(Recorded data)
============

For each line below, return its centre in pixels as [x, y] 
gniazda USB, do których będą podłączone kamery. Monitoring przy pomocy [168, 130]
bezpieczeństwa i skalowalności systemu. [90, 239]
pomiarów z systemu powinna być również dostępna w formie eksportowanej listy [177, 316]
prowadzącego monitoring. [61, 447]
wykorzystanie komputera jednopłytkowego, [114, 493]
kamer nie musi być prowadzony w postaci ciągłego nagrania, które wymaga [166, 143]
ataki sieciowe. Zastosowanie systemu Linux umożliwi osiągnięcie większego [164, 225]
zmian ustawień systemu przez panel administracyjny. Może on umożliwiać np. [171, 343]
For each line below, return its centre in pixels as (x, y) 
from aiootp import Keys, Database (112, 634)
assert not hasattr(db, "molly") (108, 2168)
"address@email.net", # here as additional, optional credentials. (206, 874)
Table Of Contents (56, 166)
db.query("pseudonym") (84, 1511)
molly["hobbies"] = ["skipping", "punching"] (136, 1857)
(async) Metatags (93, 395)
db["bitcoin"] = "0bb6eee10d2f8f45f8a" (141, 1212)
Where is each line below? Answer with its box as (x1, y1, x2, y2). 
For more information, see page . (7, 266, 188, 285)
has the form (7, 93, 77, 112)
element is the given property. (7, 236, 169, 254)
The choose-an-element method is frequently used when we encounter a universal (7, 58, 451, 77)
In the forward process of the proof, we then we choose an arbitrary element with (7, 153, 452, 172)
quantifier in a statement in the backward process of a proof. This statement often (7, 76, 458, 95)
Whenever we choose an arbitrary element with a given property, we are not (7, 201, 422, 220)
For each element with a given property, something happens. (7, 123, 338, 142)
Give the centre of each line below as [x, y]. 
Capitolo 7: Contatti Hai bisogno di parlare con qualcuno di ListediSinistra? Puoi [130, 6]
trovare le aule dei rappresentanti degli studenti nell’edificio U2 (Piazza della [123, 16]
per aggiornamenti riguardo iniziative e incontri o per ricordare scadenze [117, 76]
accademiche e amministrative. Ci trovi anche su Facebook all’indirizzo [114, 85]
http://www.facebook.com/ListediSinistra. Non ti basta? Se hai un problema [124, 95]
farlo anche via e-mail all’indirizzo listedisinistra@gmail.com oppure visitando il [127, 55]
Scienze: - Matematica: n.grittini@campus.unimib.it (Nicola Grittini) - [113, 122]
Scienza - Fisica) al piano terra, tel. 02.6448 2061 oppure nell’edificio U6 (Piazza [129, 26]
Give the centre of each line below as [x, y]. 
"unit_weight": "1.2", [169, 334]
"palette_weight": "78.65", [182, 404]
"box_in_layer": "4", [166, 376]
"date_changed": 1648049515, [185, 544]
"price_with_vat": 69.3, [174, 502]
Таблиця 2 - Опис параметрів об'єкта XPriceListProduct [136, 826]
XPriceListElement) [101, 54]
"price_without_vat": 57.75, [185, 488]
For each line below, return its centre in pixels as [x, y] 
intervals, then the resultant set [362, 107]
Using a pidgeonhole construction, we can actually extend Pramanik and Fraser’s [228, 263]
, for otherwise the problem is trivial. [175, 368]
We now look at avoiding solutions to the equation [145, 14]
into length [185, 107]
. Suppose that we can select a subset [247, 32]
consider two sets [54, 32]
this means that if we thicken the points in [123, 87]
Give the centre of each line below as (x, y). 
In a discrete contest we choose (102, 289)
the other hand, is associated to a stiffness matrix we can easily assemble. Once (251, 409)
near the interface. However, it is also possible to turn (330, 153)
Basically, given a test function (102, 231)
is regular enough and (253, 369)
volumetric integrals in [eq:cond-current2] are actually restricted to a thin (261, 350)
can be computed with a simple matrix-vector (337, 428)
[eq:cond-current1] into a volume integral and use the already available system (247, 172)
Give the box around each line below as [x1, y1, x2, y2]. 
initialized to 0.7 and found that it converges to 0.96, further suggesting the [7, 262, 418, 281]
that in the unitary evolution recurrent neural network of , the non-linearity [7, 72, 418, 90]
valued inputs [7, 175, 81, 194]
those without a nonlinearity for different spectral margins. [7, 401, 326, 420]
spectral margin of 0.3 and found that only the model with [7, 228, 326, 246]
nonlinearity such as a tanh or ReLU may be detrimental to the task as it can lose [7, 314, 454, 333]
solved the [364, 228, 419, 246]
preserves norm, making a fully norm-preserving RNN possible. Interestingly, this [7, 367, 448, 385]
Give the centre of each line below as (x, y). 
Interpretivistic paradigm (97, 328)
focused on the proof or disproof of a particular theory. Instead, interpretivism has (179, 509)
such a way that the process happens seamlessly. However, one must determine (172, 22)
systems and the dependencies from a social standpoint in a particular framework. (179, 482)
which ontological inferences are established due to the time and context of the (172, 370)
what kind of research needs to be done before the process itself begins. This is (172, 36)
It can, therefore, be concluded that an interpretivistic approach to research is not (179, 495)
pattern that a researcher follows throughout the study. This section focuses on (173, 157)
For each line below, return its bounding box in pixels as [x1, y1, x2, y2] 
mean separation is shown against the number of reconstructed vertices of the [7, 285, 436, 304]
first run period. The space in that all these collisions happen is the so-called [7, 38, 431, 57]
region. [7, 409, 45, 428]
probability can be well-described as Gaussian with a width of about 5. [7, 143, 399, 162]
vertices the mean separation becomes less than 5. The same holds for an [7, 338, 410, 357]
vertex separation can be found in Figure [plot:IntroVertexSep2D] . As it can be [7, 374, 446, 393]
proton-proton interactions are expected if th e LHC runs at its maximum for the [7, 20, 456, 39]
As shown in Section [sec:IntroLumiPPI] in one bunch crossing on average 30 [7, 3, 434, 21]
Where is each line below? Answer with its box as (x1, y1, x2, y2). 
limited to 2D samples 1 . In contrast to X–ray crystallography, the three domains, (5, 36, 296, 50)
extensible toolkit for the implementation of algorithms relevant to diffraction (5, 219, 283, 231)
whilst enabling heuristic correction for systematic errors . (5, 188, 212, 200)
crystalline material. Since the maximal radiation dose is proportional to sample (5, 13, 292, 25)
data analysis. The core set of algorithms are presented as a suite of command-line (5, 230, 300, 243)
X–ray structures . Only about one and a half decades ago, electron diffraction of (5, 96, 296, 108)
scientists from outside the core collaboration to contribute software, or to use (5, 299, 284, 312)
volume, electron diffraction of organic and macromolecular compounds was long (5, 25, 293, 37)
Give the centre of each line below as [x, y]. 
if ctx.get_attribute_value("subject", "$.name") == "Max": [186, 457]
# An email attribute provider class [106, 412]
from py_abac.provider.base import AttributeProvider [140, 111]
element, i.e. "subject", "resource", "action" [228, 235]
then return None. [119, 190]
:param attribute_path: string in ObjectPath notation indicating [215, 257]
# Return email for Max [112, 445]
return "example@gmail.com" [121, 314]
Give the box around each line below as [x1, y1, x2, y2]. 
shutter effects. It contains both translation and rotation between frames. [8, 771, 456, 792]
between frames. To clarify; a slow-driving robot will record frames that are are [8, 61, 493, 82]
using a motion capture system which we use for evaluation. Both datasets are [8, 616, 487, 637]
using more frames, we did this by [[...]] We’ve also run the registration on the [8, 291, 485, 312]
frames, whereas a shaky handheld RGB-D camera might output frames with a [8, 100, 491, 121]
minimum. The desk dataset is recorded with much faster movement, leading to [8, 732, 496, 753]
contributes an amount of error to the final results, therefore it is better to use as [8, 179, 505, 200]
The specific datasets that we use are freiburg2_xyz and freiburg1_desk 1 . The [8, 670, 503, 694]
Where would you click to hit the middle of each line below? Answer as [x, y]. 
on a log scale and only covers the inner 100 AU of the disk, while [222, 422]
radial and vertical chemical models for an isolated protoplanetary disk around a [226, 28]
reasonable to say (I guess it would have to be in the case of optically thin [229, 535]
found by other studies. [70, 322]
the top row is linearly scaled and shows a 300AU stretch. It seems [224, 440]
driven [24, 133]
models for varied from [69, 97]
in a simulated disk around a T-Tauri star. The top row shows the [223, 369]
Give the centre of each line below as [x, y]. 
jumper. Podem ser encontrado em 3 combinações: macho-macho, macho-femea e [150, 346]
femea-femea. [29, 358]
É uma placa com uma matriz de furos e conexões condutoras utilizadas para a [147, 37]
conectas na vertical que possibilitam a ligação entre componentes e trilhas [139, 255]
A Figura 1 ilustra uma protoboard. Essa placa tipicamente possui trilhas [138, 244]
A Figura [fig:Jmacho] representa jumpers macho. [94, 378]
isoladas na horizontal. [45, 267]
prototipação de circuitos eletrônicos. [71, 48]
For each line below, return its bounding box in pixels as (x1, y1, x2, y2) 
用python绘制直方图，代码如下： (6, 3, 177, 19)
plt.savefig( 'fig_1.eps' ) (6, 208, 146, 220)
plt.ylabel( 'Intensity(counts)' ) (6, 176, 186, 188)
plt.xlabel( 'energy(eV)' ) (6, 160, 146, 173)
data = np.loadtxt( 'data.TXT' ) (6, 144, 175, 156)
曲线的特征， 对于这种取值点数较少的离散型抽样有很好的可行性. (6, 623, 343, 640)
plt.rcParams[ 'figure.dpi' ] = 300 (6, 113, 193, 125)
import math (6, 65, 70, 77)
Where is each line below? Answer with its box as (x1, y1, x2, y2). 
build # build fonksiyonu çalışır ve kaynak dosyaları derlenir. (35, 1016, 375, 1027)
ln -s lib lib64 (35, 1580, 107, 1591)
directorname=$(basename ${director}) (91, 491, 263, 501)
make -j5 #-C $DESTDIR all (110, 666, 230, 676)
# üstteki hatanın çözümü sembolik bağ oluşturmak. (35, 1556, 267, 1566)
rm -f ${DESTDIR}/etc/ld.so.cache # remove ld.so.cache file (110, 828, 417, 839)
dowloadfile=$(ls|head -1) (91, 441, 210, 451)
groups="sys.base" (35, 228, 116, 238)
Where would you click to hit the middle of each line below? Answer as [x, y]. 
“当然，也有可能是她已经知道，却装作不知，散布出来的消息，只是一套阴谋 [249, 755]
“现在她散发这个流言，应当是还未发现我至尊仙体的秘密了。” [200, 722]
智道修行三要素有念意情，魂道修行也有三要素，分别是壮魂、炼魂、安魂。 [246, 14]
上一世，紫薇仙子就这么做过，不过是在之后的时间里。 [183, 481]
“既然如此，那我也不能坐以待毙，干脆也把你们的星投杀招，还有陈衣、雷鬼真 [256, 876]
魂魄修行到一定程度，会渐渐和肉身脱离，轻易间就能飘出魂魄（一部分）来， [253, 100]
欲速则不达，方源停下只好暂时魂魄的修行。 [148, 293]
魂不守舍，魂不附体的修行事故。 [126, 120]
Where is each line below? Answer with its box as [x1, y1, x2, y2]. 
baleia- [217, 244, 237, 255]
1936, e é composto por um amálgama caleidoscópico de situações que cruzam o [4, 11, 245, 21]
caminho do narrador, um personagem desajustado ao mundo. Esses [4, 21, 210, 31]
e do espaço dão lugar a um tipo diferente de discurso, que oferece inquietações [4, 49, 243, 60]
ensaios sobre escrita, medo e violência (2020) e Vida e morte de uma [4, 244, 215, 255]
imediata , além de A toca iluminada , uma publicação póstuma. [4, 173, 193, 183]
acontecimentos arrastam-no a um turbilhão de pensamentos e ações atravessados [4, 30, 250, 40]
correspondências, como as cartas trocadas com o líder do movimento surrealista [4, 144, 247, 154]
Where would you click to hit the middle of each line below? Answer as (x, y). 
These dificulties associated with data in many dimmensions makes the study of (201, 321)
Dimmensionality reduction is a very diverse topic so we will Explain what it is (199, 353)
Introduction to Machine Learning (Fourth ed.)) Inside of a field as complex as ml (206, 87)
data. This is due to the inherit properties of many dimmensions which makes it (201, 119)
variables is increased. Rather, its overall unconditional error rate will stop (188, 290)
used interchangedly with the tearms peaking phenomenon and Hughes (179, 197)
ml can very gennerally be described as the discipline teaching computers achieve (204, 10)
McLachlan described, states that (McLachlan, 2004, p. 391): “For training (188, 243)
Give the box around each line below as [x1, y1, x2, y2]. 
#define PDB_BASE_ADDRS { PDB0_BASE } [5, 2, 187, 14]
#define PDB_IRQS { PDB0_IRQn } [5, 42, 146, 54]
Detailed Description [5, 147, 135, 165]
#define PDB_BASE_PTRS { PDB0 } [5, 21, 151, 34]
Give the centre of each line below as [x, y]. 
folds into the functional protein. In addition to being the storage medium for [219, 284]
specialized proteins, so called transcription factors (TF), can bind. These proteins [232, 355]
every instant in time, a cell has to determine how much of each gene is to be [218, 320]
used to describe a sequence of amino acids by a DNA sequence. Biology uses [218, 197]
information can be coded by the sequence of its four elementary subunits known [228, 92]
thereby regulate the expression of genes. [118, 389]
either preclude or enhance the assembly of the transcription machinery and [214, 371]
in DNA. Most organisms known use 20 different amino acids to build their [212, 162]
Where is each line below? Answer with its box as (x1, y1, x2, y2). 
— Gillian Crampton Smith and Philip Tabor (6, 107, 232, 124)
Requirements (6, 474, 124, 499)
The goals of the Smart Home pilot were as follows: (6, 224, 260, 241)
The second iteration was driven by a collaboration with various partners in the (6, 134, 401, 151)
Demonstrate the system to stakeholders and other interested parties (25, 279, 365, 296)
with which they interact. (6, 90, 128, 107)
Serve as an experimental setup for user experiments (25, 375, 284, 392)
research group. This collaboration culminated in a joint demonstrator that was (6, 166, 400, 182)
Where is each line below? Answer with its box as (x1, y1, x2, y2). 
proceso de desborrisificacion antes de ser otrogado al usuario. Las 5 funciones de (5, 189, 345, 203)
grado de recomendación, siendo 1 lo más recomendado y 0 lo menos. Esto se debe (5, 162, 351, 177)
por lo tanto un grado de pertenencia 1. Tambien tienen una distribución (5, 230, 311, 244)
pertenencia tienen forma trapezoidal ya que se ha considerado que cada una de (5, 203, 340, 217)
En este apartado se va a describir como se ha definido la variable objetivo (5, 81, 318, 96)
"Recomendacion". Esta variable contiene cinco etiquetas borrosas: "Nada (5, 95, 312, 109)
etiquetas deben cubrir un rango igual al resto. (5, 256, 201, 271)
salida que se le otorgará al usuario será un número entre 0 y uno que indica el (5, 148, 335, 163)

============

» How to complete this task:
From the entries above, return exactly the line containing "used to describe", the line containing "Requirements (6, 474, 124, 499)", and all lines between, and nothing else.

» Result below:
used to describe a sequence of amino acids by a DNA sequence. Biology uses [218, 197]
information can be coded by the sequence of its four elementary subunits known [228, 92]
thereby regulate the expression of genes. [118, 389]
either preclude or enhance the assembly of the transcription machinery and [214, 371]
in DNA. Most organisms known use 20 different amino acids to build their [212, 162]
Where is each line below? Answer with its box as (x1, y1, x2, y2). 
— Gillian Crampton Smith and Philip Tabor (6, 107, 232, 124)
Requirements (6, 474, 124, 499)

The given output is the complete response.